Dataset records »
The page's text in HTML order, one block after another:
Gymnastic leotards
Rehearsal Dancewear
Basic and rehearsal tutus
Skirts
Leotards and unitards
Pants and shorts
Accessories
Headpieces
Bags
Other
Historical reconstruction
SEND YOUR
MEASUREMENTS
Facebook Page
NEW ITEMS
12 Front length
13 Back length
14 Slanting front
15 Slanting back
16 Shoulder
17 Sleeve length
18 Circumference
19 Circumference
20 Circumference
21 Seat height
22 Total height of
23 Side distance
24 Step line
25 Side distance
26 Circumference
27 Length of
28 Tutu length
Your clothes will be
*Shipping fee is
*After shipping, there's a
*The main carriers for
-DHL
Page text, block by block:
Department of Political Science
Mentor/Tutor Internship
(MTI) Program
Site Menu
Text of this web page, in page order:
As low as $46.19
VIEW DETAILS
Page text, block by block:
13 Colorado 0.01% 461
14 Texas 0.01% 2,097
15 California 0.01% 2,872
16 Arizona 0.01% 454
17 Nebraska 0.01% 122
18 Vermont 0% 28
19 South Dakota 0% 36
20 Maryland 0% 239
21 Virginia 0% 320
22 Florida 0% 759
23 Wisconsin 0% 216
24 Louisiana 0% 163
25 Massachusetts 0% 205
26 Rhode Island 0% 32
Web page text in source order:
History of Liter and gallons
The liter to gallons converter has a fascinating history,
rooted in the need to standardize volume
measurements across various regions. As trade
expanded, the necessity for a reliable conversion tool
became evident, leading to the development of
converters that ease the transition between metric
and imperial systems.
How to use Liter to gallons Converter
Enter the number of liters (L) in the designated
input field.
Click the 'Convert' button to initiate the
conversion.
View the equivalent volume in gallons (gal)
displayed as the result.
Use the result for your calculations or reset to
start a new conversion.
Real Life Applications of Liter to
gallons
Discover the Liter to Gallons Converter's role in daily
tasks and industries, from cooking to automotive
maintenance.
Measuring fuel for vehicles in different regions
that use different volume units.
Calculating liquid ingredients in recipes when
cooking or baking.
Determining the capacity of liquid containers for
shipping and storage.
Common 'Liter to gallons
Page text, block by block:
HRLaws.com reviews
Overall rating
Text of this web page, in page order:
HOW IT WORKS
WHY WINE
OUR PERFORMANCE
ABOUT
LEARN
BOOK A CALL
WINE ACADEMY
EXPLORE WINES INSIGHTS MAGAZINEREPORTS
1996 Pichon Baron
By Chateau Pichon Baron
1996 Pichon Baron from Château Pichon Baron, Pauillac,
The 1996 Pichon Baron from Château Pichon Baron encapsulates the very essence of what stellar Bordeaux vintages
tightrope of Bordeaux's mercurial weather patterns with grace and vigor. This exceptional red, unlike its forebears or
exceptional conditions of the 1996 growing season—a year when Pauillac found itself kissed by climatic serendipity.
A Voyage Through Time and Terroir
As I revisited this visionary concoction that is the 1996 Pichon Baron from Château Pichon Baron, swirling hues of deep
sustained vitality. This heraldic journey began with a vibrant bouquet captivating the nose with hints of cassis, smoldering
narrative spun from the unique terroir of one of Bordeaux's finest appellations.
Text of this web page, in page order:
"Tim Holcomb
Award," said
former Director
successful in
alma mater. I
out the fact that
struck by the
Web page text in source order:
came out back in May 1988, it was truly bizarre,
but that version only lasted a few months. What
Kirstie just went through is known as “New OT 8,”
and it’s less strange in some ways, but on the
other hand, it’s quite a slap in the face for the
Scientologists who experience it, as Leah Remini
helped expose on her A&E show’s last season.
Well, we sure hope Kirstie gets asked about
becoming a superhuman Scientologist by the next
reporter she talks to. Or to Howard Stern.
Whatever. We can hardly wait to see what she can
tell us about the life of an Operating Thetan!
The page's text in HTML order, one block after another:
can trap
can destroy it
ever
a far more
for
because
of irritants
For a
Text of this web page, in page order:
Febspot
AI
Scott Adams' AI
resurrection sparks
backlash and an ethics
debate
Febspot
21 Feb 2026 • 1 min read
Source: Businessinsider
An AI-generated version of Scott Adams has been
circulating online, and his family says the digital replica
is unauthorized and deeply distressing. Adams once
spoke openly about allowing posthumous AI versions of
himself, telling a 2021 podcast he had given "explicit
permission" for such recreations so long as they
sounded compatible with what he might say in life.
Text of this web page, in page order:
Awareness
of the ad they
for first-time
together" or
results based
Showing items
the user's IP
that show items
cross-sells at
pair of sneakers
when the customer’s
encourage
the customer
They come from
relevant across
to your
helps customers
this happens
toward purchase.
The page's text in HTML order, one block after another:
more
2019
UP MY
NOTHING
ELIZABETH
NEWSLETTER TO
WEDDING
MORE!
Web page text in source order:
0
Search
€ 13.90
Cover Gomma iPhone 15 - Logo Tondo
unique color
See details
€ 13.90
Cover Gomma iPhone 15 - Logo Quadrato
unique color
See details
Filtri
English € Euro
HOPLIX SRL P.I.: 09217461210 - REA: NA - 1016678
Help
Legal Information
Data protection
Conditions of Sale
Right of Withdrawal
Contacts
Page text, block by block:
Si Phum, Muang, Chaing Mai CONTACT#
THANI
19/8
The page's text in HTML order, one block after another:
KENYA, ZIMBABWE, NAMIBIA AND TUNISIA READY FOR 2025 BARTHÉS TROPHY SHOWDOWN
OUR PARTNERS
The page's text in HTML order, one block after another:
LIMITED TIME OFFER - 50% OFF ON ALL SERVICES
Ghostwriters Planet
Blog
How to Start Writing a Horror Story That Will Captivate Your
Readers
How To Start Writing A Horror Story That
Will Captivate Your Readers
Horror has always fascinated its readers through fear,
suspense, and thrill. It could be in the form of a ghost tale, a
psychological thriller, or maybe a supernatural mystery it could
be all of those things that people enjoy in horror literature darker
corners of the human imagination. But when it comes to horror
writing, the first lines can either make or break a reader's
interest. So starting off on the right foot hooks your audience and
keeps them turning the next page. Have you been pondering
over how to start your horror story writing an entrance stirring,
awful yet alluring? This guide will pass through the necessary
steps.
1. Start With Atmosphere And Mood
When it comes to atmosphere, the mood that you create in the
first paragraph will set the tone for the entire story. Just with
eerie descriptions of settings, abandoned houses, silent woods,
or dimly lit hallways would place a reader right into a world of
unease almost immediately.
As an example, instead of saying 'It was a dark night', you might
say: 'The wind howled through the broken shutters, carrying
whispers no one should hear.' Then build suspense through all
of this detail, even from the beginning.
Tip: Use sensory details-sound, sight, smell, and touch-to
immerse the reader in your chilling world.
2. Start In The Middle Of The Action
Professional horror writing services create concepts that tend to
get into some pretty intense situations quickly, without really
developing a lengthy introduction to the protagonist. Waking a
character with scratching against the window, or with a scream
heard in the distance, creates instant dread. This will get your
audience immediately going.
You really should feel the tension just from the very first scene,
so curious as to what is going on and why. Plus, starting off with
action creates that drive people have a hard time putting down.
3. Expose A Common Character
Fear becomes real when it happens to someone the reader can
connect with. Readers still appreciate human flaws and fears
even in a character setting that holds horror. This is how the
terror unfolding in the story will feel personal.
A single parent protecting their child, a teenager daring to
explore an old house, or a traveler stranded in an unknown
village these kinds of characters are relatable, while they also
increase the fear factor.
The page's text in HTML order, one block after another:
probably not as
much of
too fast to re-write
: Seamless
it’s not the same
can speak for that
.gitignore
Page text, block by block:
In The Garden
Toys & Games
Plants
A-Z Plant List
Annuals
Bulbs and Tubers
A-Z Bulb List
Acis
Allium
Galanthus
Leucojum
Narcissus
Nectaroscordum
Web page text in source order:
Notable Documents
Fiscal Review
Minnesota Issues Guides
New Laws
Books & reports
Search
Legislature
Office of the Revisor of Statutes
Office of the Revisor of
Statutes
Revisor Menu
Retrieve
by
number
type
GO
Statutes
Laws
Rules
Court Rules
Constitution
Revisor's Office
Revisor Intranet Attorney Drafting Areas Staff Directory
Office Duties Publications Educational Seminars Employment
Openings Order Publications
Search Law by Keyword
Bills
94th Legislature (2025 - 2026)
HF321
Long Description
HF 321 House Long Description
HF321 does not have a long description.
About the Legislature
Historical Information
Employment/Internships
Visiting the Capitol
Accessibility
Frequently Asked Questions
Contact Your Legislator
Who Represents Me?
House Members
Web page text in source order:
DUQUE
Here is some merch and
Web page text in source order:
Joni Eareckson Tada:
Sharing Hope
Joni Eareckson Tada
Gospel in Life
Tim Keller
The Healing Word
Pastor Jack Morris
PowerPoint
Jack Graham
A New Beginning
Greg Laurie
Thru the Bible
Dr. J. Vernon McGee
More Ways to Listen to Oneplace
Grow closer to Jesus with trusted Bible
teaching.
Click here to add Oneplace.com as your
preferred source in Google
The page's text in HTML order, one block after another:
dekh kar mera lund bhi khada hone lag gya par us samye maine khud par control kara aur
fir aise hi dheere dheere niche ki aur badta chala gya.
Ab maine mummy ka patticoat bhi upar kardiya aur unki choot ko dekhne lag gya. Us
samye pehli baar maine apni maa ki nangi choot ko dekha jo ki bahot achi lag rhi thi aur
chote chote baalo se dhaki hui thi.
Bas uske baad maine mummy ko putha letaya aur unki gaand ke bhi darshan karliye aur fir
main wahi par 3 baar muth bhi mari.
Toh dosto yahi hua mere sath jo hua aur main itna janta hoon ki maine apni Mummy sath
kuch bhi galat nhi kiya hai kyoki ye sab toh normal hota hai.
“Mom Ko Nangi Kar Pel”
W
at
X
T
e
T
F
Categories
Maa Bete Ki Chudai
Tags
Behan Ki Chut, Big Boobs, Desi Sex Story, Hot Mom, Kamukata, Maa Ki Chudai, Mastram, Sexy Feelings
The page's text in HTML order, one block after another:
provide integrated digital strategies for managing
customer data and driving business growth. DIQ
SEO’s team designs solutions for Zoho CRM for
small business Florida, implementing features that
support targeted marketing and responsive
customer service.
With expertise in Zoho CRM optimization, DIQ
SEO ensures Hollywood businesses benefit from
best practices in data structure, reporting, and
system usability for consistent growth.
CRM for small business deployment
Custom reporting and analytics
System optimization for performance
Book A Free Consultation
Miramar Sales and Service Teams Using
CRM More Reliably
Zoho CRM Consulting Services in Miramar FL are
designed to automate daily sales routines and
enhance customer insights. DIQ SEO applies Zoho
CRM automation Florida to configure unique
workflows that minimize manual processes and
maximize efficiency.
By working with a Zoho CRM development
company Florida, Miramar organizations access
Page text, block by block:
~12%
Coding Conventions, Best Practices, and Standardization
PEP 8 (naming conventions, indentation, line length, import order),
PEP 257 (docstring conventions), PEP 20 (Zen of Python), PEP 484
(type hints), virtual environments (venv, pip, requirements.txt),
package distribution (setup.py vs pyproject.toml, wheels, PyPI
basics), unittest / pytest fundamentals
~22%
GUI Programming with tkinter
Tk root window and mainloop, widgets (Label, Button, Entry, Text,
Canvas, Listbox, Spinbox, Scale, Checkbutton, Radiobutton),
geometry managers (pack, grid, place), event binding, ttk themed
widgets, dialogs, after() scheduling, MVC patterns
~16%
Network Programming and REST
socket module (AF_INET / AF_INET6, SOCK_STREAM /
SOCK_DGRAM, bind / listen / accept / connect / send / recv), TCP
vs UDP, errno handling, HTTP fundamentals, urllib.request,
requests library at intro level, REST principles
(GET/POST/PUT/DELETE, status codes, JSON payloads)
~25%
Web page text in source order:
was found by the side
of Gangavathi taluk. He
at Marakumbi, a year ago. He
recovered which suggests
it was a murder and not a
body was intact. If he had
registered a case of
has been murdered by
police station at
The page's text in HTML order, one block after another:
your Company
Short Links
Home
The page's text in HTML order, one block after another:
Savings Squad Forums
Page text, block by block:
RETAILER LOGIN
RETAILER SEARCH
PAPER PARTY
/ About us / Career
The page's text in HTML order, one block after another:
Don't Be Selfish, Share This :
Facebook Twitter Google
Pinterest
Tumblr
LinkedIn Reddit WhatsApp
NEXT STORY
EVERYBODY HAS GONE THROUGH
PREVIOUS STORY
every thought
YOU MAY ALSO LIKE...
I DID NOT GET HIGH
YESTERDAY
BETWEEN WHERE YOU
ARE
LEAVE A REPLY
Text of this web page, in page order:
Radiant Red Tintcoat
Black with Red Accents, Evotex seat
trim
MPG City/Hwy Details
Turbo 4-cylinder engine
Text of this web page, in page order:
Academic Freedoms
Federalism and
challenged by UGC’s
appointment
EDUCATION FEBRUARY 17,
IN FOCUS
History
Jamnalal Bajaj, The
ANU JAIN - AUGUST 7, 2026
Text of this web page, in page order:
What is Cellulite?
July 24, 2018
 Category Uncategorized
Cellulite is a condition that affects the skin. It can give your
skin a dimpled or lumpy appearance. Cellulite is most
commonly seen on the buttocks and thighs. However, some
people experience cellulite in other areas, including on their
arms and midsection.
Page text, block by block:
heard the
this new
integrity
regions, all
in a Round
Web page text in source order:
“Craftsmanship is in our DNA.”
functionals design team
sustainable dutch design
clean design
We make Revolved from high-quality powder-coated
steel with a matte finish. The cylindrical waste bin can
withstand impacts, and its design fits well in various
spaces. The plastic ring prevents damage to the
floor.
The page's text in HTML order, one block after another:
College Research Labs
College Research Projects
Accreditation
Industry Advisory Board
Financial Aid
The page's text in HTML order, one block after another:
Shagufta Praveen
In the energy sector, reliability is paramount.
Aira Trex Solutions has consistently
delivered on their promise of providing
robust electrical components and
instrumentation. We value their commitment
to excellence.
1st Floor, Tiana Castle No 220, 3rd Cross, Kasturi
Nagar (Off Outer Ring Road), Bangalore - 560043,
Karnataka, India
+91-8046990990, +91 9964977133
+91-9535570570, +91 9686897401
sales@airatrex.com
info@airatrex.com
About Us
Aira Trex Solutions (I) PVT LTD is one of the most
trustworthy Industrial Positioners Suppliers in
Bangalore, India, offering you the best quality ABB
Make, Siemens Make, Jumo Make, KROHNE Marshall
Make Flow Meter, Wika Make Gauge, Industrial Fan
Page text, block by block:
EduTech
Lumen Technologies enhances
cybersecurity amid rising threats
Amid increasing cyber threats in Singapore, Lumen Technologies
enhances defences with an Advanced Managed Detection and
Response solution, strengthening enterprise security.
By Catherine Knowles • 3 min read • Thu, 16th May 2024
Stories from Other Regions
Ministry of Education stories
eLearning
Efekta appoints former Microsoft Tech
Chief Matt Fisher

To do » Of all the entries above, retype exactly the lines from the line with "for first-time" to the line with "toward purchase.", both included, and no others.

The completed task »
for first-time
together" or
results based
Showing items
the user's IP
that show items
cross-sells at
pair of sneakers
when the customer’s
encourage
the customer
They come from
relevant across
to your
helps customers
this happens
toward purchase.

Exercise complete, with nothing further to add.